A role for human senataxin in contending with pausing and backtracking during transcript elongation
- Mol Cell. 2025 Nov 20;85(22):4166-4182.e10. doi: 10.1016/j.molcel.2025.10.019.
- 1. Center for Gene Expression, Department of Cellular and Molecular Medicine, Panum Institute, University of Copenhagen, Blegdamsvej 3B, 2200 Copenhagen N, Denmark.
- 2. Center for Gene Expression, Department of Cellular and Molecular Medicine, Panum Institute, University of Copenhagen, Blegdamsvej 3B, 2200 Copenhagen N, Denmark. Electronic address: [email protected].
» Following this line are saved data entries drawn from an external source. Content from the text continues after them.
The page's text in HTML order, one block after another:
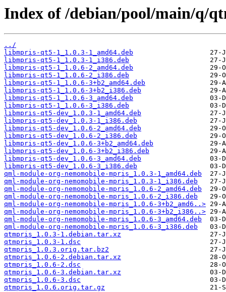
Index of /debian/pool/main/q/
../
libmpris-qt5-1_1.0.3-1_amd64.deb
libmpris-qt5-1_1.0.3-1_i386.deb
libmpris-qt5-1_1.0.6-2_amd64.deb
libmpris-qt5-1_1.0.6-2_i386.deb
libmpris-qt5-1_1.0.6-3+b2_amd64.deb
libmpris-qt5-1_1.0.6-3+b2_i386.deb
libmpris-qt5-1_1.0.6-3_amd64.deb
libmpris-qt5-1_1.0.6-3_i386.deb
libmpris-qt5-dev_1.0.3-1_amd64.deb
libmpris-qt5-dev_1.0.3-1_i386.deb
libmpris-qt5-dev_1.0.6-2_amd64.deb
libmpris-qt5-dev_1.0.6-2_i386.deb
libmpris-qt5-dev_1.0.6-3+b2_amd64.deb
libmpris-qt5-dev_1.0.6-3+b2_i386.deb
libmpris-qt5-dev_1.0.6-3_amd64.deb
libmpris-qt5-dev_1.0.6-3_i386.deb
qml-module-org-nemomobile-mpris_1.0.3-1_amd64.deb
qml-module-org-nemomobile-mpris_1.0.3-1_i386.deb
qml-module-org-nemomobile-mpris_1.0.6-2_amd64.deb
qml-module-org-nemomobile-mpris_1.0.6-2_i386.deb
qml-module-org-nemomobile-mpris_1.0.6-3+b2_amd6..>
qml-module-org-nemomobile-mpris_1.0.6-3+b2_i386..>
qml-module-org-nemomobile-mpris_1.0.6-3_amd64.deb
qml-module-org-nemomobile-mpris_1.0.6-3_i386.deb
qtmpris_1.0.3-1.debian.tar.xz
qtmpris_1.0.3-1.dsc
qtmpris_1.0.3.orig.tar.bz2
qtmpris_1.0.6-2.debian.tar.xz
qtmpris_1.0.6-2.dsc
qtmpris_1.0.6-3.debian.tar.xz
qtmpris_1.0.6-3.dsc
qtmpris_1.0.6.orig.tar.gz
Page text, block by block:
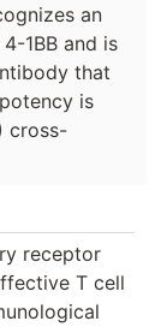
an
1BB and is
that
is
cross-
receptor
T cell

Senataxin (SETX) regulates RNA polymerase II (RNAPII) transcription and helps maintain genome stability, at least partly by suppressing R-loops. However, despite its importance in human disease, the precise function of SETX has remained unclear. Employing the degradation tag system for acute protein depletion, we demonstrate that SETX loss perturbs RNAPII elongation but does not markedly influence transcription termination at the end of genes. Through in vitro reconstitution of elongation, we show that SETX uses ATP-dependent RNA translocation to drive RNAPII forward across challenging DNA sequences, reminiscent of how Bacterial ribosomes help mitigate RNAP pausing. In vivo, SETX depletion accordingly results in increased RNAPII pausing or backtracking, particularly during early elongation, with a corresponding, time-dependent local increase in R-loop formation. Together, these findings redefine our understanding of SETX's role in transcription and provide a mechanistic framework for interpreting R-loops and the causes of neurological disorders associated with SETX mutation.